- [MATERIAL TO PROCESS]:
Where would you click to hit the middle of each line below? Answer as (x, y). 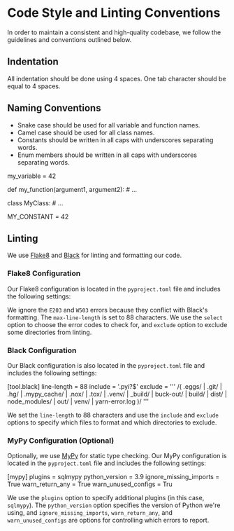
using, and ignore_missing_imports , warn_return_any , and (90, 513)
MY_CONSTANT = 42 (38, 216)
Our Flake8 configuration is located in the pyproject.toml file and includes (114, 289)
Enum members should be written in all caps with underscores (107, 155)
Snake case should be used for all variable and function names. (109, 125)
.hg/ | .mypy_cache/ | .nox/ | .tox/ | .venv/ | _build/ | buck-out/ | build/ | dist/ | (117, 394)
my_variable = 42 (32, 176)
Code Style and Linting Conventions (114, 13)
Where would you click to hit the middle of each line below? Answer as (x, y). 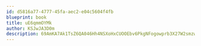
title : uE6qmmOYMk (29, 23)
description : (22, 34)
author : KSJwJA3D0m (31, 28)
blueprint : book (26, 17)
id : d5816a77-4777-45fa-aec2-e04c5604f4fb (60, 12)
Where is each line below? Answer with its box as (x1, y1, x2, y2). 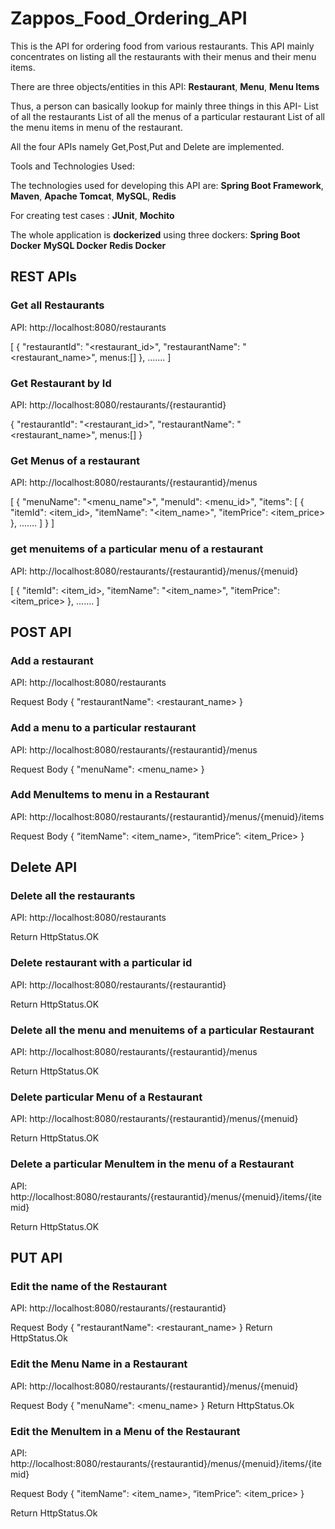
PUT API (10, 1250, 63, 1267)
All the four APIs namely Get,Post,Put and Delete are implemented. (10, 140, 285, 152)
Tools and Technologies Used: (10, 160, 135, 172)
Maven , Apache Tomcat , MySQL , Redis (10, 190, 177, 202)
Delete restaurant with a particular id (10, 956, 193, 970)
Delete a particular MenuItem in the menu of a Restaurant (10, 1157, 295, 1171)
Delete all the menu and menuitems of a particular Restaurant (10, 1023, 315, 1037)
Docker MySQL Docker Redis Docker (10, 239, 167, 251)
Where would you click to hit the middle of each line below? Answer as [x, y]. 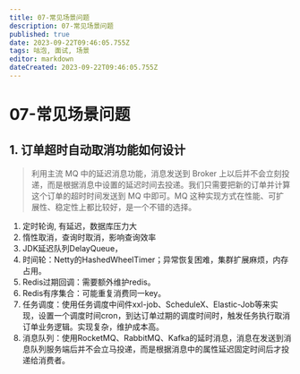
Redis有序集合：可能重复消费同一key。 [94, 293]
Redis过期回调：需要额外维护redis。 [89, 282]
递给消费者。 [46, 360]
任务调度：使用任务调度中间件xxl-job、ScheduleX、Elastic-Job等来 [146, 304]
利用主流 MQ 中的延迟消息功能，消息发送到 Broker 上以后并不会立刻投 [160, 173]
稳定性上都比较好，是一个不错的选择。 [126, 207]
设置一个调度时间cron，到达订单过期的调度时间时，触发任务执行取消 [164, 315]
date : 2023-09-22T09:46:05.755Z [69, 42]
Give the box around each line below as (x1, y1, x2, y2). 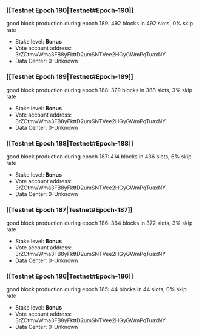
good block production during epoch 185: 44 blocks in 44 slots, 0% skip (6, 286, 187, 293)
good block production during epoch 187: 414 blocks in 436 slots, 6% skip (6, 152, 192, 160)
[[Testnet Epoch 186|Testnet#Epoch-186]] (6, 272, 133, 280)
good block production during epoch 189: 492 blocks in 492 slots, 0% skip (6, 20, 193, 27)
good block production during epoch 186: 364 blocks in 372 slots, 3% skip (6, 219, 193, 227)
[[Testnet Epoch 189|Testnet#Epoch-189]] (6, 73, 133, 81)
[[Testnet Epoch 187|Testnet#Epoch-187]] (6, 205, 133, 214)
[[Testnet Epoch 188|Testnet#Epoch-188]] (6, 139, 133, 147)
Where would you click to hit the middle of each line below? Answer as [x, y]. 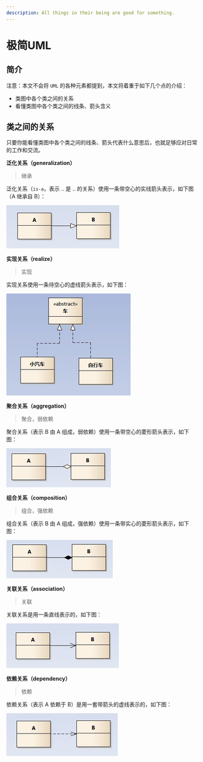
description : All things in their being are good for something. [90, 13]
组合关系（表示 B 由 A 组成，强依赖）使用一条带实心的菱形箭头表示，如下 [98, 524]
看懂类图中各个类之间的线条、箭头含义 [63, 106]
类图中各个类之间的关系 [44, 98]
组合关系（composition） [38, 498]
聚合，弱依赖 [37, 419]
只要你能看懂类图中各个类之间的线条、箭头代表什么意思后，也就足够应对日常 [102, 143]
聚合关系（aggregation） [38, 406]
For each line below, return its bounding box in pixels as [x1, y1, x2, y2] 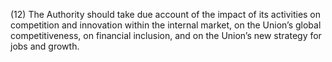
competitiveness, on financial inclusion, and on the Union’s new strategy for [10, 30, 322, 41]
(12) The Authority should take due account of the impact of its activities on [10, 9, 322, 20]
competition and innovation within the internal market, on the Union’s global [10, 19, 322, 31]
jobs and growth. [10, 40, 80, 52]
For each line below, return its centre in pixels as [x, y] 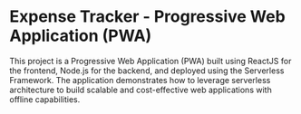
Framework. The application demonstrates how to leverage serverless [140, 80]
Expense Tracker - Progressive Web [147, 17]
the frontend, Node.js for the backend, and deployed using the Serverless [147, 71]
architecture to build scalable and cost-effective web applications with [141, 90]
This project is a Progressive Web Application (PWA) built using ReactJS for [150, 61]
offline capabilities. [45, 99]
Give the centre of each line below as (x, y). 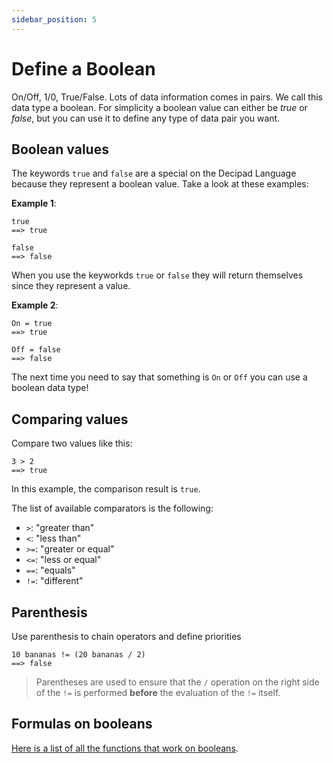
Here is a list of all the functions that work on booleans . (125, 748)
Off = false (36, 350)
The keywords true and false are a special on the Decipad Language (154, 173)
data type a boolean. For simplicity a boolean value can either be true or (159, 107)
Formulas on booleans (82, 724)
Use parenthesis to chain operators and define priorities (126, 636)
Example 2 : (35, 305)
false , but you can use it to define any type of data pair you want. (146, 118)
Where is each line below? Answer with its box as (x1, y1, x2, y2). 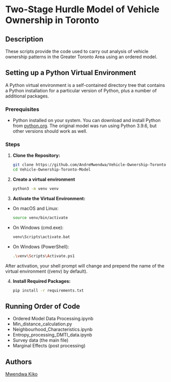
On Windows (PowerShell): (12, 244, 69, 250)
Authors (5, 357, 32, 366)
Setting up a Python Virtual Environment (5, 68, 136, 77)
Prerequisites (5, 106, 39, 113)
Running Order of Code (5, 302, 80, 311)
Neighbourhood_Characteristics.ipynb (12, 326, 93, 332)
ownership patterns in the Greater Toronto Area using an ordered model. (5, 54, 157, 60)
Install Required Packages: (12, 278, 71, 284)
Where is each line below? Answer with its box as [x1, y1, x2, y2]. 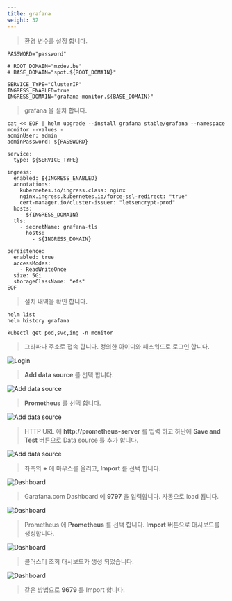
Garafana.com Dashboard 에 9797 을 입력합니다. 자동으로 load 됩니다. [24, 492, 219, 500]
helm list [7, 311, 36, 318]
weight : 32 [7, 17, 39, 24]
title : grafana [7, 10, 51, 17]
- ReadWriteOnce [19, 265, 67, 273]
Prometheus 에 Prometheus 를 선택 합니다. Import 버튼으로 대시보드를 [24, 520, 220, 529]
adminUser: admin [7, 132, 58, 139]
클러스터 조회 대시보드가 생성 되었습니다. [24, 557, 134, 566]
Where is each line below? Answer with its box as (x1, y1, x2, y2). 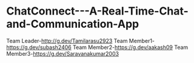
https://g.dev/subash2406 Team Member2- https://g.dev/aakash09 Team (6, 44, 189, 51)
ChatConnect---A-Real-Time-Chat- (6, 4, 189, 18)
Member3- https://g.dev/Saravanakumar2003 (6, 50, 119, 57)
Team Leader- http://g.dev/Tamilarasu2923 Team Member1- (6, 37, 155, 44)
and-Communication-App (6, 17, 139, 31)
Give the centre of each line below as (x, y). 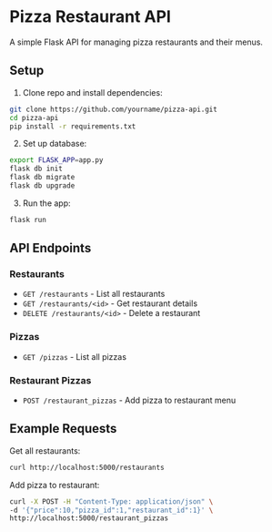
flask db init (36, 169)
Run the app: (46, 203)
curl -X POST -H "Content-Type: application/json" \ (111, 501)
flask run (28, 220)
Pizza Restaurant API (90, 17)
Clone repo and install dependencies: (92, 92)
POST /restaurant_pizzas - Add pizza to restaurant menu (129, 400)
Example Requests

- [TRY IT]: Taking the listing line by line, count those with the word "Union" and report that number only.

- [WRITTEN ANSWER]: 2